MHB Finding the exact value of a limit

[NavalMonte]

I'm having a hard time starting this problem

lim of arctan(-2x^3+3x-4x) as x approaches infinity

Any help would be appreciated

 

[Evgeny.Makarov]

Start by finding the limits of $-2x^3+3x-4x$ when $x\to\infty$ (do you mean $-2x^3+3x^2-4x$?) and $\arctan(x)$ when $x\to\pm\infty$.

 

[NavalMonte]

Start by finding the limits of $-2x^3+3x-4x$ when $x\to\infty$ (do you mean $-2x^3+3x^2-4x$?) and $\arctan(x)$ when $x\to\pm\infty$.

I'm sorry, it's actually written as:

lim arctan($-2x^3+3x-4$)
x->∞

 

[Evgeny.Makarov]

The advice is the same: see where the argument of the arctangent tends to and then see what values arctangent takes there.

 

[NavalMonte]

The advice is the same: see where the argument of the arctangent tends to and then see what values arctangent takes there.
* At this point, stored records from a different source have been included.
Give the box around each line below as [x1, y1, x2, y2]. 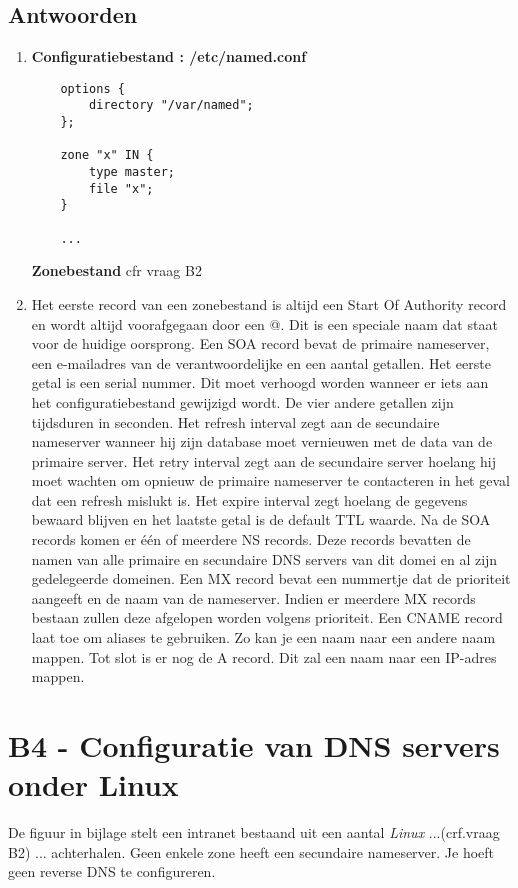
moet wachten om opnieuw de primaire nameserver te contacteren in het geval [31, 470, 510, 491]
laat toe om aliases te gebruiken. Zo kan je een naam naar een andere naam [31, 627, 496, 648]
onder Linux [8, 764, 179, 805]
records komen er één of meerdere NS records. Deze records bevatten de [31, 529, 471, 550]
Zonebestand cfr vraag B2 [31, 260, 202, 281]
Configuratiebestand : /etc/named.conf [31, 46, 307, 67]
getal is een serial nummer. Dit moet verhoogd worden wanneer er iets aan [31, 372, 489, 393]
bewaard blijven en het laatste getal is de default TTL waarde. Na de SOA [31, 509, 491, 530]

I factored the largest factor of x from the polynomial and got:

lim $x^3$=∞
x->∞

and

lim $(-2+\dfrac{3}{x^2}-\dfrac{4}{x^2})$=-2
x->∞

Would that make the:
lim arctan (-2) =lim arctan($-2x^3+3x-4$)
x->∞...x->∞Edit: I just realized that:
lim $-2x^3+3x-4$ = -∞
x->∞

Therefore,
lim arctan($-2x^3+3x-4$)= -$\dfrac{\pi}{2}$
x->∞

Would that be correct or am I totally off base?

 

[Evgeny.Makarov]

I can only repeat what I have said: find the limit of the arctangent's argument and then find what arctangent is like near that value. You, instead, found the limit of the arctangent's argument divided by $x^3$ and substituted it into arctangent. I don't understand why you divided the argument by $x^3$.

Edit: I just saw your edit, and it is correct. You may also see this discussion on StackExchange for a similar example.